When I looked at Gloomhaven I thought 'Why go to all this effort to 'simulate' an RPG?' - Why not just play an RPG? Roleplaying games have had their own quiet revolution. 5th edition is excellent and the Cypher system games (numenera) are just incredible. The barrier to entry for RPG's has never been lower....
Bojack wrote: Life is too short Matt, you just sound like someone desperately trying to avoid facing up to the reality that Writing about boardgames is just not that interesting and nothing you should be wasting the rest of your Life doing. Just go and play some games with people you like and have fun. Nobody cares. Really.

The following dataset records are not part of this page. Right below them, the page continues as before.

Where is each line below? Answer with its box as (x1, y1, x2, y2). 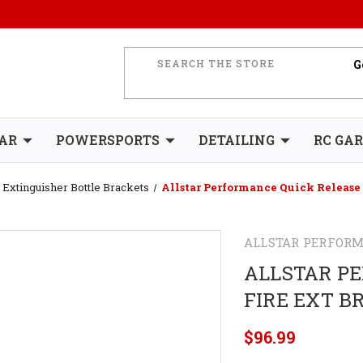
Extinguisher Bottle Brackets (2, 180, 150, 194)
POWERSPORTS (55, 131, 160, 148)
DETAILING (198, 131, 275, 148)

If no-one cared, I doubt anyone would read the site. As to the rest of your comment: yes, you're largely bang on. It's not that writing about games isn't interesting, more that it's hard to sustain interest for ten years. I'm just trying to do something about it. Maybe it'll work and maybe it won't, but I think I'd rather have a try than just give up.
Legomancer wrote: Furthermore, are those seismic games the ones you want? Caylus brought worker placement into the spotlight, but it is the WP game you play? Dominion was deck-building, but is Dominion itself the one to stick with? Trajan and Tzolkin both have some interesting mechanisms in them but both games are boring as shit.

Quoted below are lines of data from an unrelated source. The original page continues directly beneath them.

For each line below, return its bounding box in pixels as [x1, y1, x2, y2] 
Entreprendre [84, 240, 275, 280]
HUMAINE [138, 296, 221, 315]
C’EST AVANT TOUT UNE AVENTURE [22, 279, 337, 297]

It's a fair question. And the answer is: no, they're not the games I want. But in both cases much better games built on those foundations to make really interesting and cool things. Of course, that's not the seismic shift I'm talking about, but the shift was necessary to bring new design angles in to the hobby. It's been a long time since we had any new angles, and it shows.
Legomancer wrote: But this idea that you're only waiting for the absolute moon landing of boardgames seems like just an excuse to stick to playing with Star Wars spaceships and Cosmic Encounter. If you like those and want to focus on them, go for it. You don't have to justify it by saying that you're forced to do so by the failure of the industry to turn out a new masterpiece every month.

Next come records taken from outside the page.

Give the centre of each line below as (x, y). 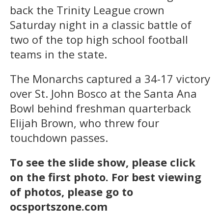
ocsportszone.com (59, 206)
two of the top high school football (99, 39)
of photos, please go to (71, 191)
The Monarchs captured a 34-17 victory (110, 78)
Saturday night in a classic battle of (101, 24)
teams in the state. (58, 54)
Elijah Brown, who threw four (84, 123)
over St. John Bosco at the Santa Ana (103, 93)

I'm not trying to justify it, or at least I'm not trying to justify playing these games. It's more, as Bojack was saying in a kind of circular way, that I do need to justify *writing* about things. I'm tried of writing reviews and commentary pieces that sounds like echoes of each other. It'd also be nice to get that feeling of fresh excitement back again: it's been a long time since a game gave me that.
MattDP wrote:
Bojack wrote: Life is too short Matt, you just sound like someone desperately trying to avoid facing up to the reality that Writing about boardgames is just not that interesting and nothing you should be wasting the rest of your Life doing. Just go and play some games with people you like and have fun. Nobody cares. Really.
If no-one cared, I doubt anyone would read the site. As to the rest of your comment: yes, you're largely bang on. It's not that writing about games isn't interesting, more that it's hard to sustain interest for ten years. I'm just trying to do something about it. Maybe it'll work and maybe it won't, but I think I'd rather have a try than just give up.
There's a reason that Superfly Circus doesn't put out much anymore. It's 50% because writing about games isn't that interesting anymore, and the other 50% is that most people generally aren't reading for criticism, they're hoping for a rules breakdown and confirmation that the target of their amore is as good as they think it will be, thus making them "smart shoppers".
Me, I don't even want to write anything anymore. I'd rather play music, hang out with my friends and family doing shit outdoors or going somewhere fun. I spent 20 years plus seeking basements and game rooms to spend 6 hours of my life sitting around debating the efficacy of moving a cube from one place to another. Life's too damned short for that shit.